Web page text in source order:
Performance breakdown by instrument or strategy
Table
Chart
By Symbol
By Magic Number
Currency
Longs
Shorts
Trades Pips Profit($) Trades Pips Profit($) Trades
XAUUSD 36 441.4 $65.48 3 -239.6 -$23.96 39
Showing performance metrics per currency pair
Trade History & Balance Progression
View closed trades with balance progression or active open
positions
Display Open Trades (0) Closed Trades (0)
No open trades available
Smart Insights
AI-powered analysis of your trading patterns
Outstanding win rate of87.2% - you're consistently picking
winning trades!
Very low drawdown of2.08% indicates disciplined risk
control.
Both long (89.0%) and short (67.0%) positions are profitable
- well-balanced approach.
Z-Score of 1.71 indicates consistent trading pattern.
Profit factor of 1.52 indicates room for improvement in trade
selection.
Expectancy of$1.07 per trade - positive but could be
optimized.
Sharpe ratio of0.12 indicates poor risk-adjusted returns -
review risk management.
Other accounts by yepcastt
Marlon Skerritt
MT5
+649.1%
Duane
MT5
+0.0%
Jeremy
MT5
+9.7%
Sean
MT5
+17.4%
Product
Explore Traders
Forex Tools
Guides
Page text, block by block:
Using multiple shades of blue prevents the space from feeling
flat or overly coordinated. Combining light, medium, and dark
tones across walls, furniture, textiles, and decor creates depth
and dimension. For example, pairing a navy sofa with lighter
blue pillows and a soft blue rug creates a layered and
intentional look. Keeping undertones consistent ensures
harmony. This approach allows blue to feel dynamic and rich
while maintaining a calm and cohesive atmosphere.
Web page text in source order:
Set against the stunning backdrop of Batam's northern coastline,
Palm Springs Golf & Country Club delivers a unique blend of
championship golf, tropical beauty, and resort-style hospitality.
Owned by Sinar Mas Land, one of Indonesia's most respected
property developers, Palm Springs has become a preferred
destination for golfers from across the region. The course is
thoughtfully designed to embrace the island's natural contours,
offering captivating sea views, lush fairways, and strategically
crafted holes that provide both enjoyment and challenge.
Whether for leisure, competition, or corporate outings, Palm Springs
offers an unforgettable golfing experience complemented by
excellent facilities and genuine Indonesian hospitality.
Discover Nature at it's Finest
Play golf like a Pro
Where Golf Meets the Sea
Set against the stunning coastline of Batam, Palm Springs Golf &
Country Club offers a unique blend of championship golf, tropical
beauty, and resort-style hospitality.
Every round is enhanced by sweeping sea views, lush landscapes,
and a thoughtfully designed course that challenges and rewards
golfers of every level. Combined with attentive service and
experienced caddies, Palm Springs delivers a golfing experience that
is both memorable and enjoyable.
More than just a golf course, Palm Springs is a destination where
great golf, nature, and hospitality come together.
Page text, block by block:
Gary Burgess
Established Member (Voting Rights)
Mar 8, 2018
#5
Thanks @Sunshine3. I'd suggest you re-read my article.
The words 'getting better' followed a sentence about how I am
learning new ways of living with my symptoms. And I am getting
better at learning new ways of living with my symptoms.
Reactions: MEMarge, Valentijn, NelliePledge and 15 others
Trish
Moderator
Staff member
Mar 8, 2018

• • •

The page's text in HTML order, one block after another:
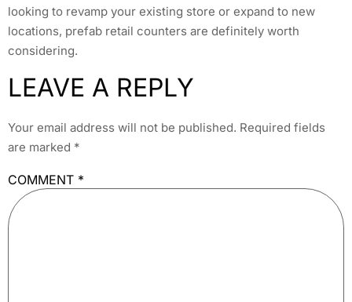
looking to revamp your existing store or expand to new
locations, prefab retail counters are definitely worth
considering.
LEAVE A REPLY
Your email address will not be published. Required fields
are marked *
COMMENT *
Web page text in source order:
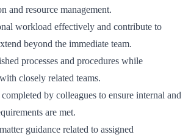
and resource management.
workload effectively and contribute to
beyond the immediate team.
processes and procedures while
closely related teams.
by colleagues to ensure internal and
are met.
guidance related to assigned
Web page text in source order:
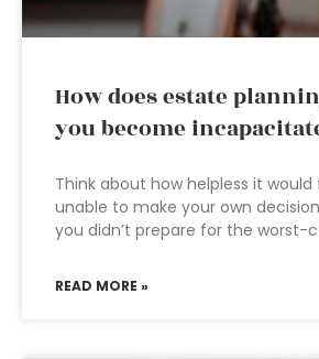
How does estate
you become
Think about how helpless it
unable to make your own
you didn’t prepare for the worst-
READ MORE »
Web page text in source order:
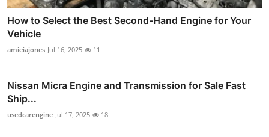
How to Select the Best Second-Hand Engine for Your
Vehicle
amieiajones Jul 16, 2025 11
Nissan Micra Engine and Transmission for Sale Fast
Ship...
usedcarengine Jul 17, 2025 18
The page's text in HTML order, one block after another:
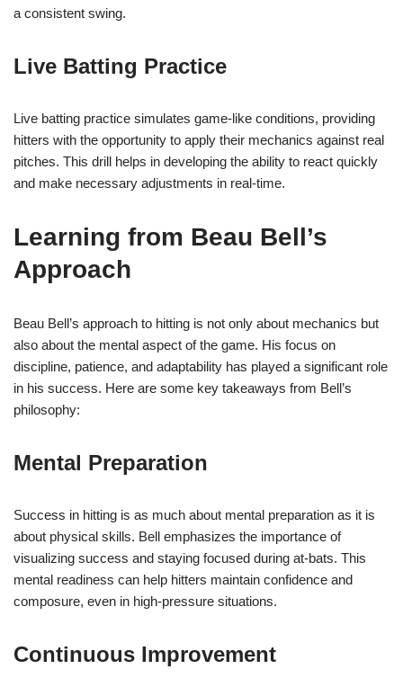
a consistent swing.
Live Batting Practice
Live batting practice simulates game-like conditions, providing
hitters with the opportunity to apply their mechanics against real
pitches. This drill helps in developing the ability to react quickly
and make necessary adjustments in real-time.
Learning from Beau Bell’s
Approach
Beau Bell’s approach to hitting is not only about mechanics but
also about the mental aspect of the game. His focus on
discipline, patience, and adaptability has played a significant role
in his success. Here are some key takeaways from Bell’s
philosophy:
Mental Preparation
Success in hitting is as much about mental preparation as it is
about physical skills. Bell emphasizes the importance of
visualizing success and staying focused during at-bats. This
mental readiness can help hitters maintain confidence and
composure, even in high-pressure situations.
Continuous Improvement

• • •

Required action - Give only the number of lines in the material above where the string "destination" appears.

Result - 2